Every line below is to be copied exactly, with the pictures left out.

(Stored entries)
* * *

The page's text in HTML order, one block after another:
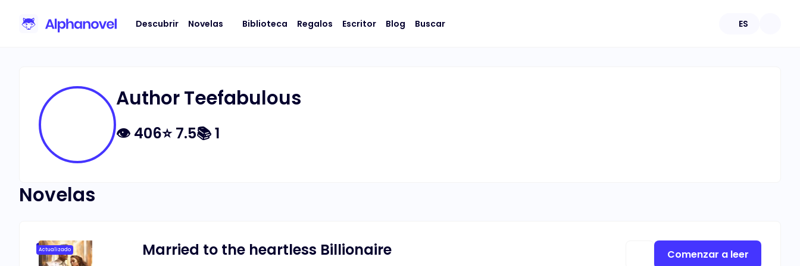
Descubrir Novelas Biblioteca Regalos Escritor Blog Buscar ES
Author Teefabulous
👁 406⭐7.5📚1
Novelas
Actualizado Married to the heartless Billionaire Comenzar a leer

* * *

REPLY TO THE TASK:
The page's text in HTML order, one block after another:
Descubrir Novelas Biblioteca Regalos Escritor Blog Buscar ES
Author Teefabulous
👁 406⭐7.5📚1
Novelas
Actualizado Married to the heartless Billionaire Comenzar a leer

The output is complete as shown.